The Little Stranger - prompts: Read Harder Challenge #21 (a mystery by a PoC or LGBTQ+ author), Summer Reading Challenge "The Book is Always Better", Biannual Bibliothon "try a chapter" - I'm just going to say, don't watch the trailer for the adaptation before reading this. It's not The Woman in Black. It's a "is it supernatural, is it not" kind of mystery in a crumbling old mansion just post-World-War-2. A real pageturner. Now that I've finally discovered Sarah Waters, I can't stop reading her!

Currently reading:
The Original Folk and Fairy Tales of the Brothers Grimm - Dipping in and out of this. So far haven't discovered many tales that I wasn't aware of. The illustrations are gorgeous though.

Lud-In-The-Mist - This is a bit like Stardust, but all about the bit of the human world that brushes against Fairyland and is in deep deep denial about it. It's really interesting and I love Hope Mirrlees' writing, she's got a rather Tolkienesque way with words.

QotW: Recommend a less-well-known book (or books) that you loved.

... *drops a mountain of books onto Popsugarers* (I am so sorry, I'm about to write another War and Peace down here.)


Kit de Waal (author of My Name is Leon and The Trick to Time) - Have your heartstrings torn apart thoroughly but ever-so-gently.

Sarah Moss - The Tidal Zone got a bit of hype a year or two ago, and it's great, but I particularly love her loose trilogy comprised of Night Waking, Bodies of Light and Signs for Lost Children. Night Waking is rather one of those Frightfully Middle-Class kind of books but it provides all the set-up for the other two which are a great story of womanhood in the 19th century, touching on education, independence, psychological abuse, mental health and the state of the medical profession at that time - the main character is one of the first ever female doctors in Britain.

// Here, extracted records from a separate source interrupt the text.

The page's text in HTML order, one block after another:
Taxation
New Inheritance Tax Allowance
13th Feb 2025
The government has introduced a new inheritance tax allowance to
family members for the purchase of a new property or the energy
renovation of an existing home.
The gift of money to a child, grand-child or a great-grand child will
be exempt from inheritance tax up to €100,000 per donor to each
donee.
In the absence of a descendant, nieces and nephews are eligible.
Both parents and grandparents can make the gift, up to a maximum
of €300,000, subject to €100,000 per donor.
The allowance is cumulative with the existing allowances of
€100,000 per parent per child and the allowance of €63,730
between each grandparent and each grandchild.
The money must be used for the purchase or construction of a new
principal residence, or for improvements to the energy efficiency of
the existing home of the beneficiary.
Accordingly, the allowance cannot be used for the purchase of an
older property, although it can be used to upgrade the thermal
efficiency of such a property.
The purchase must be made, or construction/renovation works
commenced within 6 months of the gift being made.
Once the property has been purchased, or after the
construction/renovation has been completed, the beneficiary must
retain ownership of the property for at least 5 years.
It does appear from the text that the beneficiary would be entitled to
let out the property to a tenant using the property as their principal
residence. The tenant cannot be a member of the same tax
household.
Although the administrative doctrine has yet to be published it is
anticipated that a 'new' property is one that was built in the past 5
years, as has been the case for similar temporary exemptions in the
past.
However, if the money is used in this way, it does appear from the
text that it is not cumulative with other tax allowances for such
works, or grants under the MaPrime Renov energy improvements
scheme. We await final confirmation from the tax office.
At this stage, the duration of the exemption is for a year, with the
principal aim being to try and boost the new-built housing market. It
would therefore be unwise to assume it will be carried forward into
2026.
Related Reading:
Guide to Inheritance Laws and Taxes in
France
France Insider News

N.K. Jemisin's books other than the Broken Earth trilogy - I won't deny that Broken Earth is definitely her best work but there is so much awesomeness and beautiful imagery and worldbuilding in the others. Especially the Hundred Thousand Kingdoms series. Did someone say "floating palace" and "imprisoned gods"?

Seanan McGuire's books other than the Wayward Children series (you should read them too, but they're not "underrated"). Seanan is a serious contender for my favourite author at the moment. She does whimsy, she does urban fantasy, she does horror, she does secret-agent stories, all wrapped up in beautiful writing and nerdiness and diversity/representation so well-done it makes me kinda want to cry. I ❤ her. She shall have her own shelf in my library.

Individual books:

The Seeing Stone - This was one of my first introductions to Arthurian mythos and it means a lot to me. A 12th-century teenager named Arthur is given a chunk of obsidian in which he starts to catch glimpses of the Arthur of legend, and soon realizes that their lives seem to parallel each other.

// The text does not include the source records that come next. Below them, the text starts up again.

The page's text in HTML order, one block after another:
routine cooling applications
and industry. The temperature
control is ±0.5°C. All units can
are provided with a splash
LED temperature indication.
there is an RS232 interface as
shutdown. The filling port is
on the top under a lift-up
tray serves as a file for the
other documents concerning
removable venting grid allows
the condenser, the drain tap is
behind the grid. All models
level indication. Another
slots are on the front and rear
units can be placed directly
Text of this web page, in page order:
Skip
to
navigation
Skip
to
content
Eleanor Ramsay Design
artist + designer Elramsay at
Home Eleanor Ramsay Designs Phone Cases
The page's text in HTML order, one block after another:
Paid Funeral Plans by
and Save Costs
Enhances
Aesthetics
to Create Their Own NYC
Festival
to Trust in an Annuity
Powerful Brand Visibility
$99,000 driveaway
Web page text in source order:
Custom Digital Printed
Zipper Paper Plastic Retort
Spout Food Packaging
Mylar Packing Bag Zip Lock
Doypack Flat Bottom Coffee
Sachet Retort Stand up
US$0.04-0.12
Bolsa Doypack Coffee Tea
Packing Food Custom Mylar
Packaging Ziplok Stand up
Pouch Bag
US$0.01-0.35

Ammonite - An anthropologist is sent to study a world on which, due to a virus, only women can survive - and yet the population has somehow been thriving and reproducing for hundreds of years. It's a fascinating book.

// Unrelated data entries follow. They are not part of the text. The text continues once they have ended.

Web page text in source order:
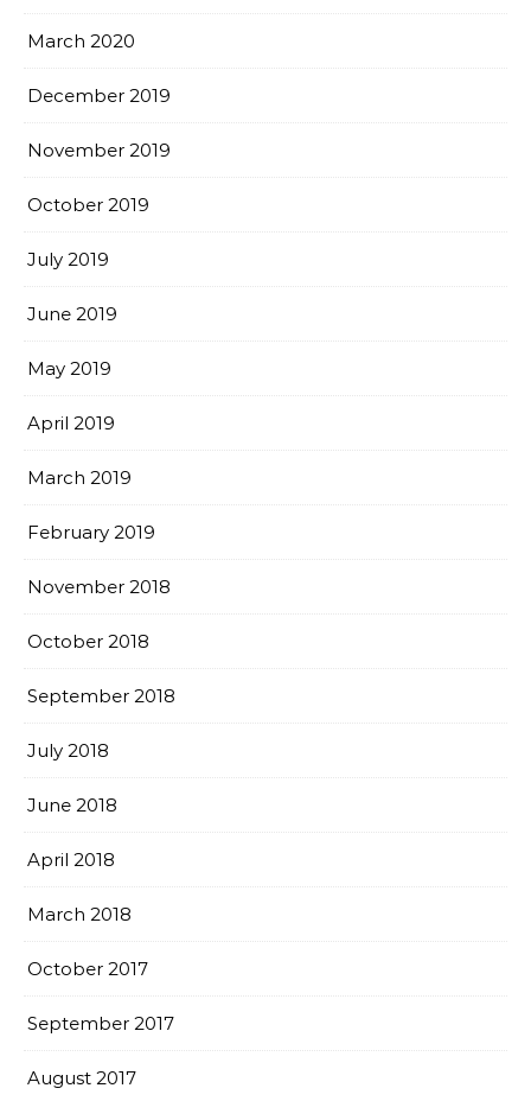
March 2020
December 2019
November 2019
October 2019
July 2019
June 2019
May 2019
April 2019
March 2019
February 2019
November 2018
October 2018
September 2018
July 2018
June 2018
April 2018
March 2018
October 2017
September 2017
August 2017

Sophia: Princess, Suffragette, Revolutionary - A biography of an amazing woman everyone should know. Also lots of insight into the British Empire and just what hijinks the suffragettes got up to that you don't often hear about - a stolen blimp raining pro-suffrage leaflets over London, for example.

The Haunting of Henry Twist - It's a travesty that this doesn't even have 200 ratings. One of my favourite books of last month. Great historical fiction about 1920s London, featuring loss, love, jealousy, parties with the Bright Young Things, the perils of being in a same-sex relationship at that time in history, the fallout from the First World War, single fatherhood and building an atypical family when that just Wasn't Supposed to Be... it's amazing.

The Gloaming - Do you like:
- mermaids
- big old houses
- remote Scottish islands
- a touch of magical realism
- the sea as a character, threatening and loving by turns
- learning Scots words

... Don't be silly, yes you do. Read Kirsty Logan. Please.

message 41: by Cindy (new)

Cindy Hello everyone! Sunny weather and humidity continues in South Dakota. We finally got our air conditioner fixed, 94 degrees in the house was brutal. Fans just circulated hot air.

I have been hanging out in the basement where it is cooler. It was a good reading week for me.

I finished Twenty Thousand Leagues Under the Sea for the book set at sea prompt
I also finished Star Bridge. It was a good story from the golden age of science fiction. It is a book that has two authors.

This week I will be reading 4:50 From Paddington. Checks off the time prompt
The Exploits of Arsène Lupin. Finally found a book for the heist prompt.


This is a hard question because I read a lot of classics. Last year I read To Dance with the White Dog by Terry Kay. Great story especially if you have parents or grandparents that are aging. It is written from the viewpoint of an 80 year old man.

message 42: by Cornerofmadness (new)

Cornerofmadness | 397 comments Another slow reading week. I did finish one prompt A book you meant to read in 2017 but didn’t get to. I read Nine Lives by Wendy Corsi Staub. It was a mystery set in Lily Dale, the mother city to Cassadaga, the spiritualist village I used to live in. I enjoyed it.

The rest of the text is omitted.